◆ **PROBLEM TO WORK ON**
Every line that contains the word "enum" should be copied from the records below.

------------------------------------

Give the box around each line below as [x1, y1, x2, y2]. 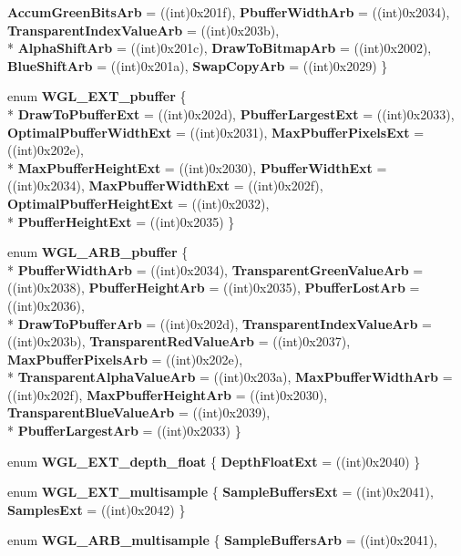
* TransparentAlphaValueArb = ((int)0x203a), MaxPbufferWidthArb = [7, 367, 453, 386]
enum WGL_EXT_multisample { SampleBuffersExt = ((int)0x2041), [7, 482, 434, 501]
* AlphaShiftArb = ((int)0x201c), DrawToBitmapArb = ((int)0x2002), [7, 38, 432, 57]
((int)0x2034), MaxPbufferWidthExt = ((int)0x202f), [7, 176, 323, 195]
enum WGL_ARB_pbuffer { [7, 242, 189, 262]
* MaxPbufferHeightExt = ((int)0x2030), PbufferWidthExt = [7, 158, 387, 177]
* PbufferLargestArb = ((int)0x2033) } [7, 421, 241, 440]
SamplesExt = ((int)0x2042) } [7, 499, 186, 519]

------------------------------------

◆ **REPLY TO THE EXERCISE**
enum WGL_EXT_multisample { SampleBuffersExt = ((int)0x2041), [7, 482, 434, 501]
enum WGL_ARB_pbuffer { [7, 242, 189, 262]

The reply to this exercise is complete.